* **Your assignment**
Below are records; reproduce exactly the lines from the one containing "Vijf dagen per" through the end, both included, and only those.

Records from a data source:
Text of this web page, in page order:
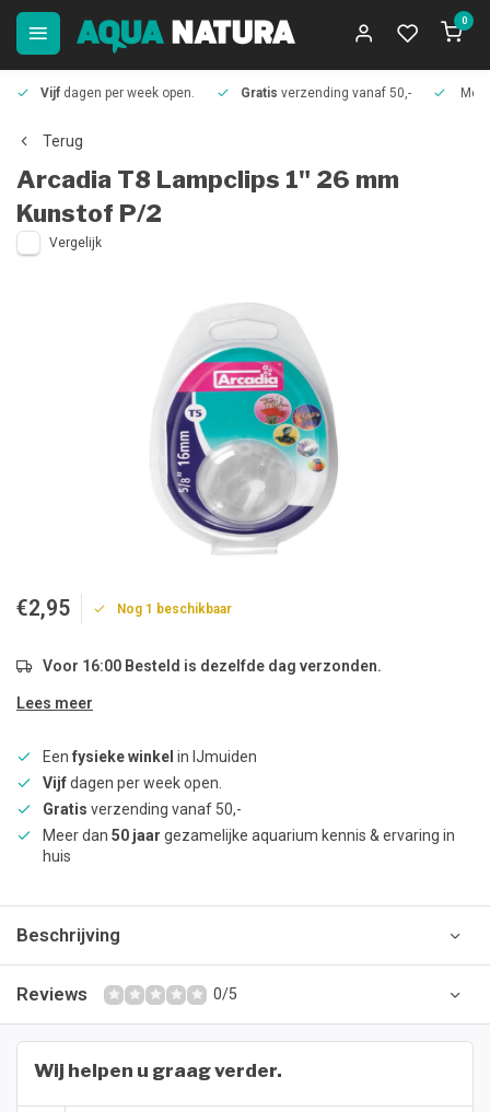
0
Vijf dagen per week open. Gratis verzending vanaf 50,-
Terug
Arcadia T8 Lampclips 1" 26 mm
Kunstof P/2
Vergelijk
€2,95 Nog 1 beschikbaar
Voor 16:00 Besteld is dezelfde dag verzonden.
Lees meer
Een fysieke winkel in IJmuiden
Vijfdagen per week open.
Gratis verzending vanaf 50,-
Meer dan 50 jaar gezamelijke aquarium kennis & ervaring in
huis
Beschrijving
Reviews 0/5
Wij helpen u graag verder.

* **Problem solution**
Vijf dagen per week open. Gratis verzending vanaf 50,-
Terug
Arcadia T8 Lampclips 1" 26 mm
Kunstof P/2
Vergelijk
€2,95 Nog 1 beschikbaar
Voor 16:00 Besteld is dezelfde dag verzonden.
Lees meer
Een fysieke winkel in IJmuiden
Vijfdagen per week open.
Gratis verzending vanaf 50,-
Meer dan 50 jaar gezamelijke aquarium kennis & ervaring in
huis
Beschrijving
Reviews 0/5
Wij helpen u graag verder.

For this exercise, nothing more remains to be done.